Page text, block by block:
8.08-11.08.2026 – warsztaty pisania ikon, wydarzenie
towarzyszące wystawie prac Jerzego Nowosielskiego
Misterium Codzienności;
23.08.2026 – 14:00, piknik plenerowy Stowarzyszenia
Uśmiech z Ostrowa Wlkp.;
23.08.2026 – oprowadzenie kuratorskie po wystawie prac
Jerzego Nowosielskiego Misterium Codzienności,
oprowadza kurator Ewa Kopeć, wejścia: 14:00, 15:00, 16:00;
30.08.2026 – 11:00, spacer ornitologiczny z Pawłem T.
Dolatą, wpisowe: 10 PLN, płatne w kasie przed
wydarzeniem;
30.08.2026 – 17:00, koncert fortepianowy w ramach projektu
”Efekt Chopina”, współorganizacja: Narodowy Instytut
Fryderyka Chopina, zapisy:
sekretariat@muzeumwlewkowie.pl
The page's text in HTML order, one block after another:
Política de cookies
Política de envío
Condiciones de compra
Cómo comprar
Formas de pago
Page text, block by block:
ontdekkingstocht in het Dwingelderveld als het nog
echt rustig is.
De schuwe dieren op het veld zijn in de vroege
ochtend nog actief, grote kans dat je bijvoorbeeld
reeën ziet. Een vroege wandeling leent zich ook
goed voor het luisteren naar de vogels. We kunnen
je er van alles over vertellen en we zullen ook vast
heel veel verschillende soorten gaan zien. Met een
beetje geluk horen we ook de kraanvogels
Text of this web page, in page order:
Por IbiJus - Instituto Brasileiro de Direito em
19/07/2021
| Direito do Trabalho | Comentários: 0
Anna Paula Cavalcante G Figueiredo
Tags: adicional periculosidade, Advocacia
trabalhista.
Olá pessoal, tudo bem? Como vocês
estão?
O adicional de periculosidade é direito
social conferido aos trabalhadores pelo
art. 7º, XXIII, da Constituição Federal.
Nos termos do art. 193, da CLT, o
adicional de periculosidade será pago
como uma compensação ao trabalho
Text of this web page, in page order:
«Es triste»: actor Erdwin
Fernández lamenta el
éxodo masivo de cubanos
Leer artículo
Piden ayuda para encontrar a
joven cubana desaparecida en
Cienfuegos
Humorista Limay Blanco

_Your instructions_
From the records above, retype only the lines starting at the line that contains "ontdekkingstocht in het" and ending at the line that contains "goed voor het", both included.

_Task answer_
ontdekkingstocht in het Dwingelderveld als het nog
echt rustig is.
De schuwe dieren op het veld zijn in de vroege
ochtend nog actief, grote kans dat je bijvoorbeeld
reeën ziet. Een vroege wandeling leent zich ook
goed voor het luisteren naar de vogels. We kunnen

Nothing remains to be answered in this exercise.